Downstream medicinal chemistry or mechanistic interpretation without a structural biologist in the loop: If someone is simply taking the PDB as “truth” to guide synthesis, then rigorous filtering to avoid incorrect ligand identities is absolutely appropriate. I don’t think this actually happens anywhere, but this is always the straw man that such papers “warning” about the pollution of the PDB are concerned about. This includes papers criticizing our work (see also our response).
Medicinal chemistry fully integrated with structural biology: Here, strict filtering risks losing huge opportunities. Alternate conformations in both ligand and binding site, unusual B-factors, and subtle occupancy differences are not nuisances. These are the very signals that can inspire new design strategies and suggest unexplored mechanisms of selectivity.
Input to machine learning to predict protein ligand complexes: Curating only “gold-standard” data is going to be incredibly limiting. Disagreements between models and experimental data are opportunities to improve algorithms and better understand real-world uncertainty. I doubt that many of the structures that will be deposited by the OpenBind consortium will pass these filters.
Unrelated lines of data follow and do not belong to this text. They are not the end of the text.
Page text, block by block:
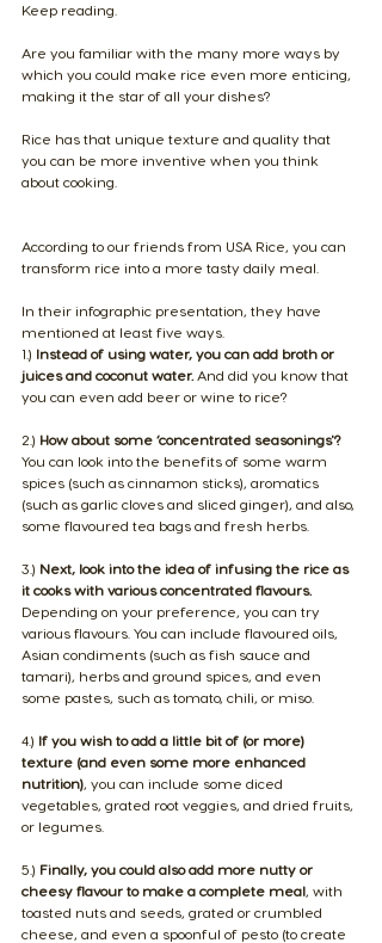
Keep reading.
Are you familiar with the many more ways by
which you could make rice even more enticing,
making it the star of all your dishes?
Rice has that unique texture and quality that
you can be more inventive when you think
about cooking.
​According to our friends from USA Rice, you can
transform rice into a more tasty daily meal.
In their infographic presentation, they have
mentioned at least five ways.
1.) Instead of using water, you can add broth or
juices and coconut water. And did you know that
you can even add beer or wine to rice?
2.) How about some ‘concentrated seasonings'?
You can look into the benefits of some warm
spices (such as cinnamon sticks), aromatics
(such as garlic cloves and sliced ginger), and also,
some flavoured tea bags and fresh herbs.
3.) Next, look into the idea of infusing the rice as
it cooks with various concentrated flavours.
Depending on your preference, you can try
various flavours. You can include flavoured oils,
Asian condiments (such as fish sauce and
tamari), herbs and ground spices, and even
some pastes, such as tomato, chili, or miso.
4.) If you wish to add a little bit of (or more)
texture (and even some more enhanced
nutrition), you can include some diced
vegetables, grated root veggies, and dried fruits,
or legumes.
5.) Finally, you could also add more nutty or
cheesy flavour to make a complete meal, with
toasted nuts and seeds, grated or crumbled
cheese, and even a spoonful of pesto (to create
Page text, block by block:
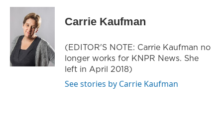
i
e
r
s
t
a
g
r
a
m
c
k
Carrie Kaufman
(EDITOR'S NOTE: Carrie Kaufman no
longer works for KNPR News. She
left in April 2018)
See stories by Carrie Kaufman

Real experimental data is messy, full of alternate conformations, unexpected chemistries, and crystallization “oddities”. Filtering exclusively for perfection may feel safe, but it also limits discovery. Even though using coordinates of the partial occupancy ligands and static alternative conformations will improve things, I’m hoping that the ML for structural biology field will increasingly embrace the mess of experimental data more directly. I’ve written about this before from conceptual, practical, and policy perspectives. While this trio of papers represents a tremendous teaching text that guides the reader through many of the complexities of protein-ligand data sets, I disagree with the jeremiads at the end of these papers about the potential for misuse. I truly wish there were more careful papers like this out there.

New website

2025-07-22T00:00:00+00:00

Our new website is hosted by Github Pages, and its source code can be viewed here.